Consider both DS and MDS, of which the two coefficient estimates $\hat\beta^{(1)}$ and $\hat\beta^{(2)}$ are constructed using the Lasso+OLS procedure. For any nominal FDR level $q\in (0, 1)$, under Assumption 3.1, we have
\(\limsup_{n, p\rightarrow \infty} FDR \le q\qquad \liminf_{n, p\rightarrow \infty} Power = 1\) in the asymptotic regime where $\log p=o(n^\xi)$ for some $\xi\in (0, 1)$.
By Assumption 3.1 as $n,p\rightarrow \infty$, the event $E_1 = {S_1\subset \hat S^{(1)}}$ holds with probability approaching 1.
In the following, implicitly condition on the desired $(X^{(1)}, y^{(1)})$ such that $E_1$ holds.
Let $\hat S_0=\hat S^{(1)}\cap S_0, \hat p_0 = \vert \hat S_0\vert$ and $\hat p = \vert \hat S^{(1)}\vert$.
Since $p_1\rightarrow \infty$, by the sure screening probability $\hat p\rightarrow \infty$.
Without loss of generality, assume $\hat p_0\rightarrow\infty$, otherwise the FDR control problem becomes trivial.
Define $R$ and its normalized version $R^0$ as
\[R = \left(\frac{1}{n/2}X^{(2)}_{\hat S^{(1)}}{}^\top X^{(2)}_{\hat S^{(1)}}\right)^{-1}, \quad R_{ij}^0 = \frac{R_{ij}}{\sqrt{R_{ii}R_{jj}}}\,,\]in which $R^0$ characterizes the correlation structure of the OLS regression coefficients $\hat\beta^{(2)}$.
Let
\[\Vert R^0_{\hat S_0}\Vert_1 = \sum_{i, j\in \hat S_0} \vert R_{i, j}\vert\quad \Vert R^0_{\hat S_0}\Vert_2 = (\sum_{i, j\in \hat S_0} \vert R_{i, j}\vert^2)^{1/2}\]We have the following probabilistic bound.

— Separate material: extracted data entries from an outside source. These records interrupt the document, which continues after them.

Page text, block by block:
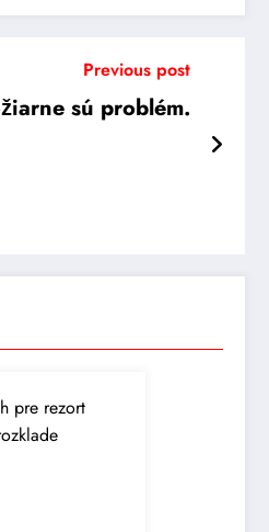
Previous post
sú problém.
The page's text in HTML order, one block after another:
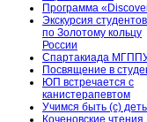
Программа
Экскурсия
по Золотому кольцу
России
Спартакиада
Посвящение в
ЮП встречается с
канистерапевтом
Учимся быть (с)
Коченовские чтения

Under Assumption 3.1, we have $\Vert R^0_{\hat S_0}\Vert_1 = O_p(\hat p_0^{3/2})$.
Define the event $E_2 = {\Vert R^0_{\hat S_0}\Vert_1 \le c_1\hat p_0^{3/2}}$ holds for some constant $c_1 > 0$.
Define $\hat G_p^0(t), G_p^0(t), \hat V_p^0(t)$ in analogy to the above, by replacing $p_0, p, S_0$ with $\hat p_0, \hat p, \hat S_0$, respectively.
For any $t\in \IR$, under Assumption 3.1, we have in probability
\[\vert \hat G_p^0(t) - G_p^0(t)\vert \rightarrow 0, \quad \vert \hat V_p^0(t) - G_p^0(t)\vert \rightarrow 0\,.\]
Prove the first claim by conditioning on the desired $(X^{(1)}, y^{(1)})$ and $X^{(2)}$ such that the high probability event $E_1\subset E_2$ holds. We have the following decomposition,
\[\Var(\hat G_p^0(t)) = \frac{1}{\hat p_0^2} \sum_{j\in \hat S_0}\Var(1(M_j > t)) + \frac{1}{\hat p_0^2}\sum_{i\neq j\in \hat S_0}\Cov(1(M_i>t), 1(M_j > t))\,.\]The first term is bounded by $1/\hat p_0$.
view it as a Bernoulli random variable
For the second term, w.l.o.g., assume $\hat\beta_i^{(i)} > 0$ and $\hat\beta_j^{(1)} > 0$. Note that $(\hat\beta_i^{(2)}, \hat\beta_j^{(2)})$ follows a bivariate Normal distribution with correlation $R_{ij}^0$.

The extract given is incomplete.